Hallo Wago Support Team,
Vielen Dank für ihre Antwort. Ich habe die Lösung versucht aber meien Program ziegt die gleichen Fehler. Ich weiß nicht ob CAN-ID Falsch ist, es zeigt diese Fehler? Könnten Sie mir helfen. 

Danke für die Hilfe

BG
Fazil.


----------



## .:WAGO::016346:. (11 April 2017)

Hallo Fazil,

wurde in der Steuerungskonfiguration das Gerät "CAN Layer2 Device" ausgewählt?

Sofern die Variable xInterfaceIsOpen auf TRUE gesetzt wurde, wurde die CAN Schnittstelle erfolgreich initialisiert und geöffnet.


----------



## blackdawn (12 April 2017)

Hallo Wago Support Team,
Danke. xInterfaceIsOpen ist TRUE aber fbInterfaceOpen.CONFIRM = FALSE and fbInterfaceOpen.Error ist noch POU_NOT_ENABLED. Wago PLC ziegt dass CAN LED ist grun aber weiß nicht warum der Fehler. 

BG
Fazil


----------



## .:WAGO::016346:. (13 April 2017)

Hallo Fazil,

wie der Name der Variable schon vermuten lässt, wurde die Schnittstelle erfolgreich geöffnet, sofern xInterfaceIsOpen den Wert TRUE annimmt.
Schaut man sich das Verhalten des Codes an, so sieht man dass nur einen bis wenige SPS Zyklen der Enable Eingang des Bausteins auf TRUE gesetzt wird.
Nur in diesem Zustand sind die Ausgangswerte gültig.

Da der Zweck des Bausteins, das Öffnen der Schnittstelle ist, sollte und darf der Enable Eingang nicht dauerhaft auf TRUE gesetzt werden.

Zusätzlich sollte man auf dem CAN Bus, sofern mindestens ein weiterer aktiver Teilnehmer vorhanden ist, die zyklisch gesendeten Telegramme sehen.
Dies wäre nicht möglich, sofern die Schnittstelle nicht erfolgreich geöffnet werden konnte.


----------



## patrolmen (12 März 2018)

Hallo Wago Support Team,

ich bin verzweifelt auf der Suche nach einem Download für die WagoCANLayer2_01.lib bzw.
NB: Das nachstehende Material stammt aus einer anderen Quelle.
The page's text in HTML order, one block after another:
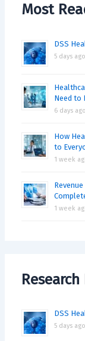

WagoCANLayer2_02.lib.
Im Wago Download Bereich kann ich sie leider nicht finden. Gibt es eine alternative Quelle?

Vorab vielen Dank!

Gruß Martin


----------



## Tobsucht (13 März 2018)

Hallo Martin,

die Bibliotheken sind schon bei der Installation dabei.
Sie liegen im CoDeSys Ordner Targets\WAGO\Libraries\PFC200\


Grüße


----------



## patrolmen (13 März 2018)

Bin fündig geworden. Danke für die Hilfe!


----------



## Biffi (17 Juni 2019)

Hallo zusammen,

seit dem ich von codesys 2.3 auf ecockpit umgestiegen bin bekomm ich den Can nicht mehr ausgelesen.
Habe eine 750-8203 und zusätzlich eine can-Karte, weil ich 2 unterschiedliche Can`s auslesen möchte.
Ich versuche es mit der wagoappcanlayer2 Bibliothek, aber ohne erfolg! 
Der Baustein ist wie nachfolgend bestückt und der Ausgang Error ist wenn Enable=TRUE ist immer auch auf TRUE.



Daten des Bausteins Online:


	

		
			
		

		
	
   Und hier ist die Fehlermeldung: "Invalid Port or Device" Also ein ungültiger Port oder Gerät, aber woher weiß ich welchen Port ich brauche? 

Konfiguration Geräteübersicht:


Konfiguration Can-Karte:



Und wie unterscheide ich bei dem Baustein ob ich jetzt auf den Can des PFC zugreife oder auf den der Can-Karte?


----------



## Thruser (17 Juni 2019)

Hallo,





Biffi schrieb:


> Und wie unterscheide ich bei dem Baustein ob ich jetzt auf den Can des PFC zugreife oder auf den der Can-Karte?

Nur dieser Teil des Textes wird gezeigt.